[Action item]
In the listing below, print exactly the lines between the line holding "Closed on SUN" and the line holding "Another downside that", inclusive, and no more.

[Source material]
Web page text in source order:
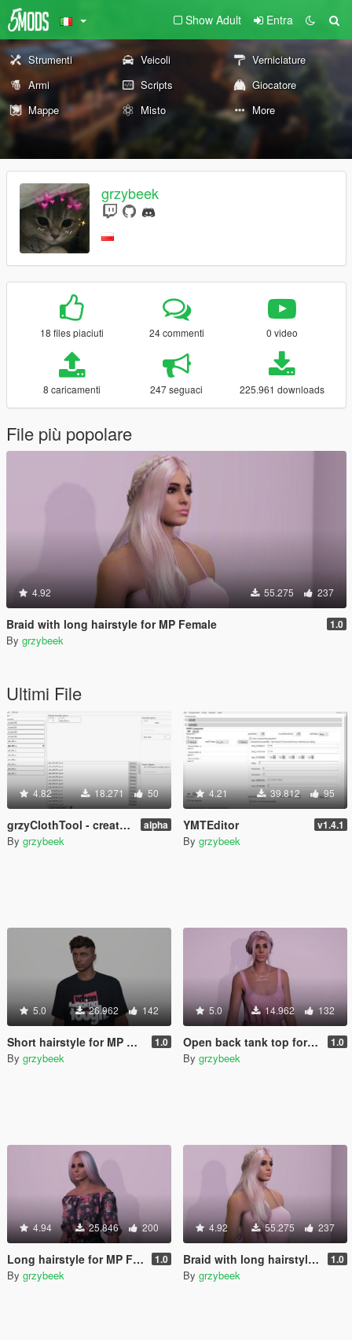
Show Adult Entra
Strumenti Veicoli
Verniciature
Armi
Scripts
Giocatore
Mappe
Misto More
grzybeek
18 files piaciuti 24 commenti 0 video
8 caricamenti 247 seguaci 225.961 downloads
File più popolare
4.92 55.275 237
Braid with long hairstyle for MP Female 1.0
By grzybeek
Ultimi File
4.82 18.271 50
grzyClothTool - create and manage addon clothing packs alpha
By grzybeek
4.21 39.812 95
YMTEditor v1.4.1
By grzybeek
5.0 26.962 142
Short hairstyle for MP Male 1.0
By grzybeek
5.0 14.962 132
Open back tank top for MP Female 1.0
By grzybeek
4.94 25.846 200
Long hairstyle for MP Female 1.0
By grzybeek
4.92 55.275 237
Braid with long hairstyle for MP Female 1.0
By grzybeek
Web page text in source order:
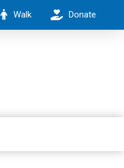
Walk Donate
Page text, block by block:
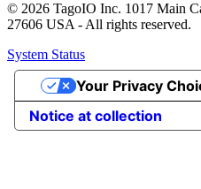
© 2026 TagoIO Inc. 1017 Main
27606 USA - All rights reserved.
System Status
Notice at collection
Your Privacy
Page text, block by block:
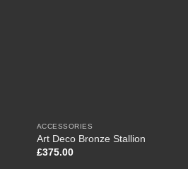
ACCESSORIES
Art Deco Bronze Stallion
£375.00
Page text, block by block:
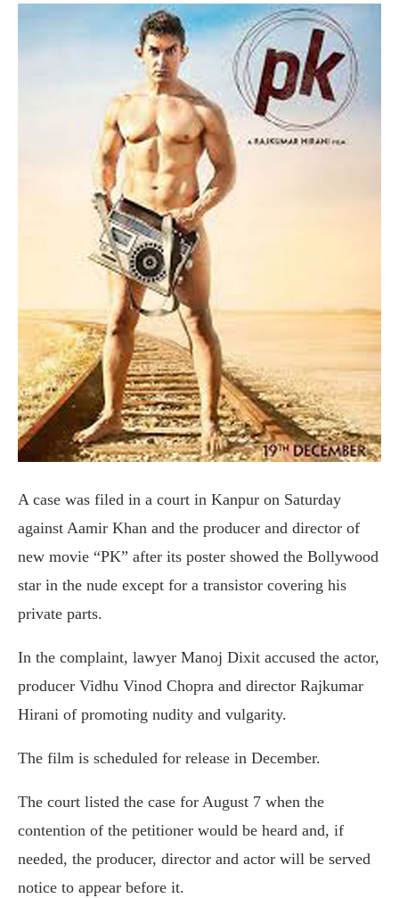
A case was filed in a court in Kanpur on Saturday
against Aamir Khan and the producer and director of
new movie “PK” after its poster showed the Bollywood
star in the nude except for a transistor covering his
private parts.
In the complaint, lawyer Manoj Dixit accused the actor,
producer Vidhu Vinod Chopra and director Rajkumar
Hirani of promoting nudity and vulgarity.
The film is scheduled for release in December.
The court listed the case for August 7 when the
contention of the petitioner would be heard and, if
needed, the producer, director and actor will be served
notice to appear before it.
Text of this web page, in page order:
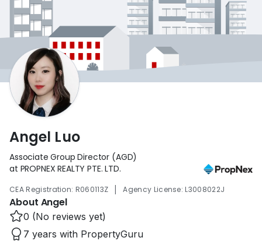
Angel Luo
Associate Group Director (AGD)
at PROPNEX REALTY PTE. LTD.
CEA Registration: R060113Z | Agency License: L3008022J
About Angel
0 (No reviews yet)
7 years with PropertyGuru
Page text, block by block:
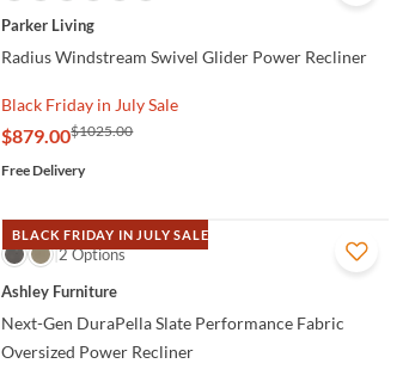
Parker Living
Radius Windstream Swivel Glider Power Recliner
Black Friday in July Sale
$879.00$1025.00
Free Delivery
BLACK FRIDAY IN JULY SALE
QUICK VIEW
2 Options
Ashley Furniture
Next-Gen DuraPella Slate Performance Fabric
Oversized Power Recliner
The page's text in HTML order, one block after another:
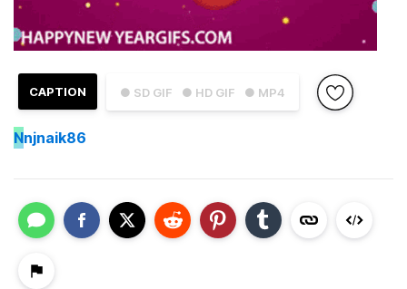
● SD GIF ● HD GIF ● MP4
CAPTION
Nnjnaik86
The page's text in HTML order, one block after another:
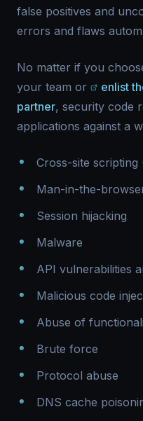
false positives and
errors and flaws
No matter if you
your team or
enlist
partner, security code
applications against a
Cross-site scripting
Man-in-the-
Session hijacking
Malware
API vulnerabilities
Malicious code
Abuse of
Brute force
Protocol abuse
DNS cache
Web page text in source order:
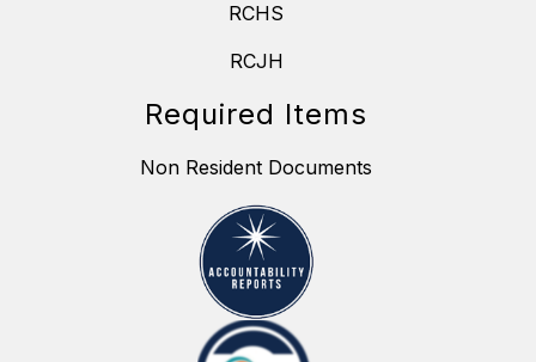
RCHS
RCJH
Required Items
Non Resident Documents
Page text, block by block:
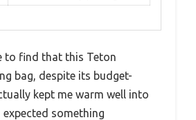
to find that this Teton
bag, despite its budget-
kept me warm well into
expected something
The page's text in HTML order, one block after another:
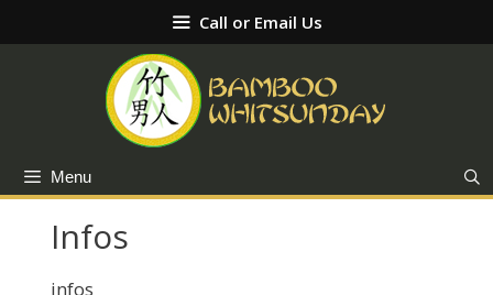
to
Call or Email Us
Menu
Infos
infos
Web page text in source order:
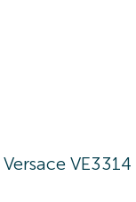
Versace VE3314
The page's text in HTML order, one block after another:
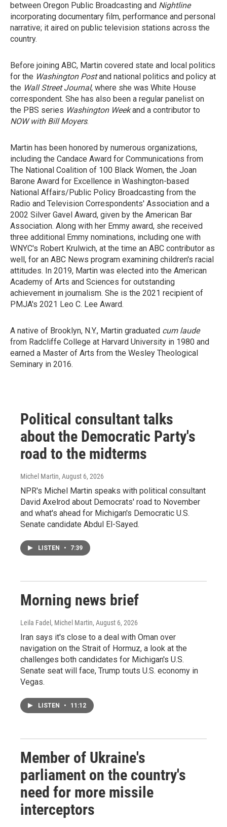
between Oregon Public Broadcasting and Nightline
incorporating documentary film, performance and personal
narrative; it aired on public television stations across the
country.
Before joining ABC, Martin covered state and local politics
for the Washington Postand national politics and policy at
the Wall Street Journal, where she was White House
correspondent. She has also been a regular panelist on
the PBS series Washington Weekand a contributor to
NOW with Bill Moyers.
Martin has been honored by numerous organizations,
including the Candace Award for Communications from
The National Coalition of 100 Black Women, the Joan
Barone Award for Excellence in Washington-based
National Affairs/Public Policy Broadcasting from the
Radio and Television Correspondents' Association and a
2002 Silver Gavel Award, given by the American Bar
Association. Along with her Emmy award, she received
three additional Emmy nominations, including one with
WNYC's Robert Krulwich, at the time an ABC contributor as
well, for an ABC News program examining children's racial
attitudes. In 2019, Martin was elected into the American
Academy of Arts and Sciences for outstanding
achievement in journalism. She is the 2021 recipient of
PMJA's 2021 Leo C. Lee Award.
A native of Brooklyn, N.Y., Martin graduated cum laude
from Radcliffe College at Harvard University in 1980 and
earned a Master of Arts from the Wesley Theological
Seminary in 2016.
Political consultant talks
about the Democratic Party's
road to the midterms
Michel Martin, August 6, 2026
NPR's Michel Martin speaks with political consultant
David Axelrod about Democrats' road to November
and what's ahead for Michigan's Democratic U.S.
Senate candidate Abdul El-Sayed.
LISTEN • 7:39
Morning news brief
Leila Fadel, Michel Martin, August 6, 2026
Iran says it's close to a deal with Oman over
navigation on the Strait of Hormuz, a look at the
challenges both candidates for Michigan's U.S.
Senate seat will face, Trump touts U.S. economy in
Vegas.
LISTEN • 11:12
Member of Ukraine's
parliament on the country's
need for more missile
interceptors
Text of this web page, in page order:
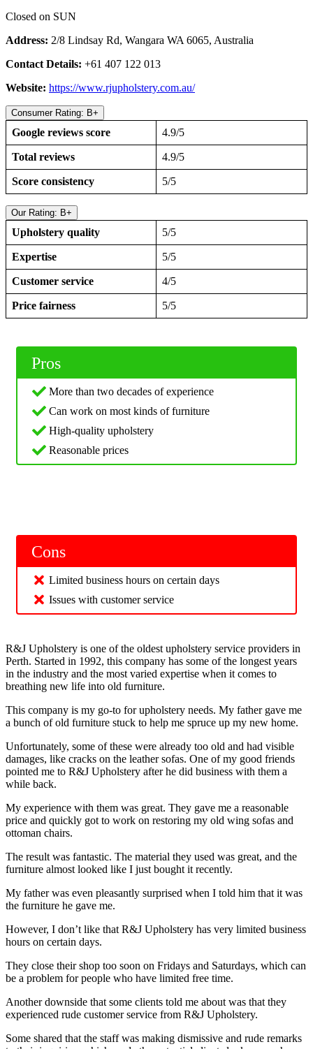
Closed on SUN
Address: 2/8 Lindsay Rd, Wangara WA 6065, Australia
Contact Details: +61 407 122 013
Website: https://www.rjupholstery.com.au/
Consumer Rating: B+
Google reviews score 4.9/5
Total reviews 4.9/5
Score consistency 5/5
Our Rating: B+
Upholstery quality 5/5
Expertise 5/5
Customer service 4/5
Price fairness 5/5
Pros
More than two decades of experience
Can work on most kinds of furniture
High-quality upholstery
Reasonable prices
Cons
Limited business hours on certain days
Issues with customer service
R&J Upholstery is one of the oldest upholstery service providers in
Perth. Started in 1992, this company has some of the longest years
in the industry and the most varied expertise when it comes to
breathing new life into old furniture.
This company is my go-to for upholstery needs. My father gave me
a bunch of old furniture stuck to help me spruce up my new home.
Unfortunately, some of these were already too old and had visible
damages, like cracks on the leather sofas. One of my good friends
pointed me to R&J Upholstery after he did business with them a
while back.
My experience with them was great. They gave me a reasonable
price and quickly got to work on restoring my old wing sofas and
ottoman chairs.
The result was fantastic. The material they used was great, and the
furniture almost looked like I just bought it recently.
My father was even pleasantly surprised when I told him that it was
the furniture he gave me.
However, I don’t like that R&J Upholstery has very limited business
hours on certain days.
They close their shop too soon on Fridays and Saturdays, which can
be a problem for people who have limited free time.
Another downside that some clients told me about was that they
experienced rude customer service from R&J Upholstery.
Some shared that the staff was making dismissive and rude remarks

[Answer space]
Closed on SUN
Address: 2/8 Lindsay Rd, Wangara WA 6065, Australia
Contact Details: +61 407 122 013
Website: https://www.rjupholstery.com.au/
Consumer Rating: B+
Google reviews score 4.9/5
Total reviews 4.9/5
Score consistency 5/5
Our Rating: B+
Upholstery quality 5/5
Expertise 5/5
Customer service 4/5
Price fairness 5/5
Pros
More than two decades of experience
Can work on most kinds of furniture
High-quality upholstery
Reasonable prices
Cons
Limited business hours on certain days
Issues with customer service
R&J Upholstery is one of the oldest upholstery service providers in
Perth. Started in 1992, this company has some of the longest years
in the industry and the most varied expertise when it comes to
breathing new life into old furniture.
This company is my go-to for upholstery needs. My father gave me
a bunch of old furniture stuck to help me spruce up my new home.
Unfortunately, some of these were already too old and had visible
damages, like cracks on the leather sofas. One of my good friends
pointed me to R&J Upholstery after he did business with them a
while back.
My experience with them was great. They gave me a reasonable
price and quickly got to work on restoring my old wing sofas and
ottoman chairs.
The result was fantastic. The material they used was great, and the
furniture almost looked like I just bought it recently.
My father was even pleasantly surprised when I told him that it was
the furniture he gave me.
However, I don’t like that R&J Upholstery has very limited business
hours on certain days.
They close their shop too soon on Fridays and Saturdays, which can
be a problem for people who have limited free time.
Another downside that some clients told me about was that they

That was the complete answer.